> **What is needed**
Your answer should be every line of the records that contains the word "backsplash".

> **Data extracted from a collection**
---+---

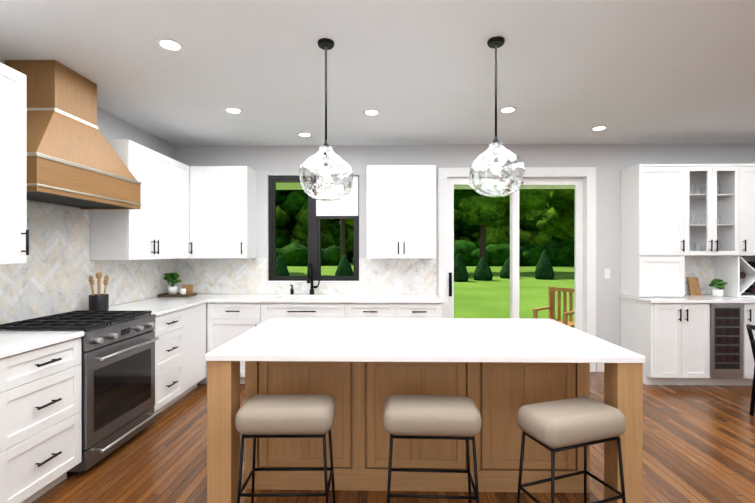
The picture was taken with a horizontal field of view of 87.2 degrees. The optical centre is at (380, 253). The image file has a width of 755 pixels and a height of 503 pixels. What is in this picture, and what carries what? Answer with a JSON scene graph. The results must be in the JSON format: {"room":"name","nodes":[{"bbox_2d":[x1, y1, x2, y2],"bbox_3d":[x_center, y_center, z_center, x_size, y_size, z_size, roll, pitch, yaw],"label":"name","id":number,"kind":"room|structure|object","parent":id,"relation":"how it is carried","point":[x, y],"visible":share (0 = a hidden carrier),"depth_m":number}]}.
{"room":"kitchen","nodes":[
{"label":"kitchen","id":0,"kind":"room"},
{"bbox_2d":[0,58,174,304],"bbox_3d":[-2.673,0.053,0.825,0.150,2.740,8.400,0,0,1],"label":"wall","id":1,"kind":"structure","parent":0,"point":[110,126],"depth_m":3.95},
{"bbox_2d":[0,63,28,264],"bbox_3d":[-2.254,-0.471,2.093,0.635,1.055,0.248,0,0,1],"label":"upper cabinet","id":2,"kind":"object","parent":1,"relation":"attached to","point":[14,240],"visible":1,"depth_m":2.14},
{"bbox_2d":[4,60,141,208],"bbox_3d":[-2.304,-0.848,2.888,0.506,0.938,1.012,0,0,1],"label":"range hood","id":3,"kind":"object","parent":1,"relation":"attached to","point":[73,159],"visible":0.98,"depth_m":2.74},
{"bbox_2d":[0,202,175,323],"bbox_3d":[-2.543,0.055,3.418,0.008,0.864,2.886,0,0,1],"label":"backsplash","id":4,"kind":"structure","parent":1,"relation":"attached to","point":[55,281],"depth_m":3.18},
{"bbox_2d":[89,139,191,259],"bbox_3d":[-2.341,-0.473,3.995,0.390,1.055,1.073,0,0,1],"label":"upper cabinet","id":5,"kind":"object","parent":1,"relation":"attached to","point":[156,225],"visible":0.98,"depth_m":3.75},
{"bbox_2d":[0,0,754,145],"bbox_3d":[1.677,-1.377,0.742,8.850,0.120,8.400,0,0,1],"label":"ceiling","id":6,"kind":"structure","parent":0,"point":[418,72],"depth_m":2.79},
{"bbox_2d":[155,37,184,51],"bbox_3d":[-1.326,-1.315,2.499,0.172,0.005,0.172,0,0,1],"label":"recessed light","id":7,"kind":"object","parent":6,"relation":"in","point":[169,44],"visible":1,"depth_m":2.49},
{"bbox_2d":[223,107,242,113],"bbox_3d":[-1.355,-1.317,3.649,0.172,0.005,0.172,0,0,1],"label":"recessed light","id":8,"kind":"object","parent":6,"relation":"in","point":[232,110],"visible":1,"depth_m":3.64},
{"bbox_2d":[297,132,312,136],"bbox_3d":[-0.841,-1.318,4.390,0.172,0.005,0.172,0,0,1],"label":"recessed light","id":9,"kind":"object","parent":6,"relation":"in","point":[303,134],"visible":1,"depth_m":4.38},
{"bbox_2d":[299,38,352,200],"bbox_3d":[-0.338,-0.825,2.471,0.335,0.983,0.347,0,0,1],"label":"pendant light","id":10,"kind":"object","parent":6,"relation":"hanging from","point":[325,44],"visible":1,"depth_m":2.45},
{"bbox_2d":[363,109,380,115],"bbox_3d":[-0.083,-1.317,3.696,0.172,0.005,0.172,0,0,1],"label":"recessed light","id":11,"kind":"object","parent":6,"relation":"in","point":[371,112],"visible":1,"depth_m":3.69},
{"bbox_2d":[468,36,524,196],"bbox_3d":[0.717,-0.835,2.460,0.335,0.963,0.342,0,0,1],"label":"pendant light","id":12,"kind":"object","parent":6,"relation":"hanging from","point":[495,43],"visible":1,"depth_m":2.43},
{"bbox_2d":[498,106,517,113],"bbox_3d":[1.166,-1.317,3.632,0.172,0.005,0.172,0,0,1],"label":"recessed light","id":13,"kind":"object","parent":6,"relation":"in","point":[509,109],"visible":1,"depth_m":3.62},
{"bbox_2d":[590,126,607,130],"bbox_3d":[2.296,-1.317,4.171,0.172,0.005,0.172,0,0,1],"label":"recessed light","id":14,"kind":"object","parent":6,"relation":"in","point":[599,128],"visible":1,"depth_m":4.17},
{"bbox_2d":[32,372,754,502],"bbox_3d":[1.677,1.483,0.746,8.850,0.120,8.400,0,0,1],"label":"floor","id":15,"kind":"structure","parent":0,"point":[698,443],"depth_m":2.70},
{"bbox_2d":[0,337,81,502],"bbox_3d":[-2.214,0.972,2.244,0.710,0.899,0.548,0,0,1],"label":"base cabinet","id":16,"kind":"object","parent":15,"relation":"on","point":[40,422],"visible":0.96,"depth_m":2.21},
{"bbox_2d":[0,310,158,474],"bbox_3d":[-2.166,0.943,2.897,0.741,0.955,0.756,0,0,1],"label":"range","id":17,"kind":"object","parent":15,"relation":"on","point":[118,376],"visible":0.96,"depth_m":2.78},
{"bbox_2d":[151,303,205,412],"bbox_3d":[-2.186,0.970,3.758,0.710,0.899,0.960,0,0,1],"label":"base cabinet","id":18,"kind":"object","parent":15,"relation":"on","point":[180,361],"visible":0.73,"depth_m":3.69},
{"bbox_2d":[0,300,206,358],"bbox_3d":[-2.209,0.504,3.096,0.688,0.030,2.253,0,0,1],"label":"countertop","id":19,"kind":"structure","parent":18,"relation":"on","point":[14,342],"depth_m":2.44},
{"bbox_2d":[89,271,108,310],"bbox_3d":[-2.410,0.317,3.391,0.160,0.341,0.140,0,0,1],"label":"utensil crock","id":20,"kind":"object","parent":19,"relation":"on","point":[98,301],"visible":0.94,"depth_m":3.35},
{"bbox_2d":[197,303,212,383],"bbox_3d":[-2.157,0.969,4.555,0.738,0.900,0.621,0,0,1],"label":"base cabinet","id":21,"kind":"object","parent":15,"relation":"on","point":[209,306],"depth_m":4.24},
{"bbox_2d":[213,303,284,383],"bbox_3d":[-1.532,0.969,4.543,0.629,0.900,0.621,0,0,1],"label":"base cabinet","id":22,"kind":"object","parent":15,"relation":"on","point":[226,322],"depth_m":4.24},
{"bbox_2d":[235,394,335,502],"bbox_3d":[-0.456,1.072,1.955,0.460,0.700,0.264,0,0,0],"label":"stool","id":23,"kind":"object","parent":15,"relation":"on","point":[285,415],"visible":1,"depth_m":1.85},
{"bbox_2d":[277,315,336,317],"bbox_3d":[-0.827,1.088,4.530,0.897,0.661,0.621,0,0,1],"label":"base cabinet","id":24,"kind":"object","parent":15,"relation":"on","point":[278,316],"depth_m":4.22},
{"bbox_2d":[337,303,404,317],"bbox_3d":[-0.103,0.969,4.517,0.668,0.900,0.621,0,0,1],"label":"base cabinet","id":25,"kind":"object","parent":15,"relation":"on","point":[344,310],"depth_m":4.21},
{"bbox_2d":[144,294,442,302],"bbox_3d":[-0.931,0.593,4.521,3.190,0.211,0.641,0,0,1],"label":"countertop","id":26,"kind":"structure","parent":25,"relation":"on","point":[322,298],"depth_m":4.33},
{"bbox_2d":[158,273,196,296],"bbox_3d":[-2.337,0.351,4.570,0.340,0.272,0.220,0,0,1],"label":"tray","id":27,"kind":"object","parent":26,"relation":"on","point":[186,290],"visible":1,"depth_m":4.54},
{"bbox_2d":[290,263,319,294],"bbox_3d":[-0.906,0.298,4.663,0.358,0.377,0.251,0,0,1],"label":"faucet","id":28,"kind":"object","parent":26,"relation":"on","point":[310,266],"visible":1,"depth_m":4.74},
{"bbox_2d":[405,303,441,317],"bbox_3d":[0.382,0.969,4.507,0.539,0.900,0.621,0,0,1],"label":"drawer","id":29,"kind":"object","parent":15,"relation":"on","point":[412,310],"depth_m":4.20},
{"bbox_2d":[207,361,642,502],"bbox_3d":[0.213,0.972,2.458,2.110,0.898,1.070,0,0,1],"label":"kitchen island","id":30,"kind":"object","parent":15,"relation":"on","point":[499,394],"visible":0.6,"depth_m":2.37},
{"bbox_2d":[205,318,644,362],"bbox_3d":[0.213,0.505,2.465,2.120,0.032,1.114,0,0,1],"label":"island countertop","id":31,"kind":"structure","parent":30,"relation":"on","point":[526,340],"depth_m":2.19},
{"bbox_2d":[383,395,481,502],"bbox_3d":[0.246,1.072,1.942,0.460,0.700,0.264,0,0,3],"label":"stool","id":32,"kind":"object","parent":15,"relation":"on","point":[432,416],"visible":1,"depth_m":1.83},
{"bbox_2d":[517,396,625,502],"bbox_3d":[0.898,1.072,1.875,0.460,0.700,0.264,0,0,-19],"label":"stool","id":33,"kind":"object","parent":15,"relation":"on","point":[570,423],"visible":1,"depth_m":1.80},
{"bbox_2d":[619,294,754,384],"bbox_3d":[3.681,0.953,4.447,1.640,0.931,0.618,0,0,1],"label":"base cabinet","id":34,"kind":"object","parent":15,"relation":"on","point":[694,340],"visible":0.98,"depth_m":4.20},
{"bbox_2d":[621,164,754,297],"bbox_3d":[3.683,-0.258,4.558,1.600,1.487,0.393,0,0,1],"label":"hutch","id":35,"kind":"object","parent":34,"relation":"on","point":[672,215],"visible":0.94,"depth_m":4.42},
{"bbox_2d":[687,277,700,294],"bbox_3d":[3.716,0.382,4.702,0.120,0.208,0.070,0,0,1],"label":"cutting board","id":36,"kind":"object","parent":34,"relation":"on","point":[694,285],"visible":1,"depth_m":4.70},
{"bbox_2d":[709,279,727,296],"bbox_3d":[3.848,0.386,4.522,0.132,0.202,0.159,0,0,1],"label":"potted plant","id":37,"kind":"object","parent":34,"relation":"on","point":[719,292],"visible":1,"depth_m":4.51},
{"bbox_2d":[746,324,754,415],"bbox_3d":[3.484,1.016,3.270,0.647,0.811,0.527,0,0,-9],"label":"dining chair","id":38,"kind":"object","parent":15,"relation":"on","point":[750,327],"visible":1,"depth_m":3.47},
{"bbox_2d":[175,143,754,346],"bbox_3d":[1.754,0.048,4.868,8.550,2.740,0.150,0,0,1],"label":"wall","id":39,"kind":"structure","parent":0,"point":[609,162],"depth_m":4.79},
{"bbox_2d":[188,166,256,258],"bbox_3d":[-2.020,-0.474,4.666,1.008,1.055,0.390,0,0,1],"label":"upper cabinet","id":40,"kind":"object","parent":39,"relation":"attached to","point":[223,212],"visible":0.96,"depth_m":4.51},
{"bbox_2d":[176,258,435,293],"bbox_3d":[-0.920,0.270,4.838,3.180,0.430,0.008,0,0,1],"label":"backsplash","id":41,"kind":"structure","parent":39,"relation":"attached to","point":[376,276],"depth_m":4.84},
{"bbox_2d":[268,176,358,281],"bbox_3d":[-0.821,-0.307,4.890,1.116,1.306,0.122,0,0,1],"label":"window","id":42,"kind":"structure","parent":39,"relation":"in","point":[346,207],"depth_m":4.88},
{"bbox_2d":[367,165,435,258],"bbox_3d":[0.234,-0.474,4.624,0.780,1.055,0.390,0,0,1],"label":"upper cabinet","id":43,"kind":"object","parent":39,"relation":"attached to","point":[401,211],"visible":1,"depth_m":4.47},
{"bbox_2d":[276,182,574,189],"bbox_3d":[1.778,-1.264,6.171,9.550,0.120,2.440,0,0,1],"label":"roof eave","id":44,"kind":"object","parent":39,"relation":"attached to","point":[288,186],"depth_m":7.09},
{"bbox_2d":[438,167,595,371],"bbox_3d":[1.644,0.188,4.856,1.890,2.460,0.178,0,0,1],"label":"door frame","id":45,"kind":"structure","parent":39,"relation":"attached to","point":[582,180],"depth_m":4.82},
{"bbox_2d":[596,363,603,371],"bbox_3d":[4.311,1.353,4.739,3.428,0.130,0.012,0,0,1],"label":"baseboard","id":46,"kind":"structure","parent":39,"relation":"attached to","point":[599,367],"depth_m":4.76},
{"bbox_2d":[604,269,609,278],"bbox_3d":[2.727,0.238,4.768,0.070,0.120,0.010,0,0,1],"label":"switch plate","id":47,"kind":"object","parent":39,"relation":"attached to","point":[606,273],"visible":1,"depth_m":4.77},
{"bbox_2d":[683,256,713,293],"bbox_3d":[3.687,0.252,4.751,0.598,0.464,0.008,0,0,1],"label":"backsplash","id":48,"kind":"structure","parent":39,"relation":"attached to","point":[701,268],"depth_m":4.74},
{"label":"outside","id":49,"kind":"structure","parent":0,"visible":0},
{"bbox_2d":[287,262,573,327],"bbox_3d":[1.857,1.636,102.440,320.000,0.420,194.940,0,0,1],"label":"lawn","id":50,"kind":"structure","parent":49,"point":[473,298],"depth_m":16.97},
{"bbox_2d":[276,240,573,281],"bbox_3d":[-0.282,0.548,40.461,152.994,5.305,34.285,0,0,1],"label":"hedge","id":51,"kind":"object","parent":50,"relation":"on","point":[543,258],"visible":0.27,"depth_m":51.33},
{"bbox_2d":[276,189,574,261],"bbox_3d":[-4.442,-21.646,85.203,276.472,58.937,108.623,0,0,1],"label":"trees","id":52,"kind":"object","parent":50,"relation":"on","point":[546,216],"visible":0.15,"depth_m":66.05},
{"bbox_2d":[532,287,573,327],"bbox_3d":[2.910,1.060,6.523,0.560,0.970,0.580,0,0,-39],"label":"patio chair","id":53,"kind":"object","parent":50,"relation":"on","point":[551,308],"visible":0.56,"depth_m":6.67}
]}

---+---

> **Task result**
{"bbox_2d":[0,202,175,323],"bbox_3d":[-2.543,0.055,3.418,0.008,0.864,2.886,0,0,1],"label":"backsplash","id":4,"kind":"structure","parent":1,"relation":"attached to","point":[55,281],"depth_m":3.18},
{"bbox_2d":[176,258,435,293],"bbox_3d":[-0.920,0.270,4.838,3.180,0.430,0.008,0,0,1],"label":"backsplash","id":41,"kind":"structure","parent":39,"relation":"attached to","point":[376,276],"depth_m":4.84},
{"bbox_2d":[683,256,713,293],"bbox_3d":[3.687,0.252,4.751,0.598,0.464,0.008,0,0,1],"label":"backsplash","id":48,"kind":"structure","parent":39,"relation":"attached to","point":[701,268],"depth_m":4.74},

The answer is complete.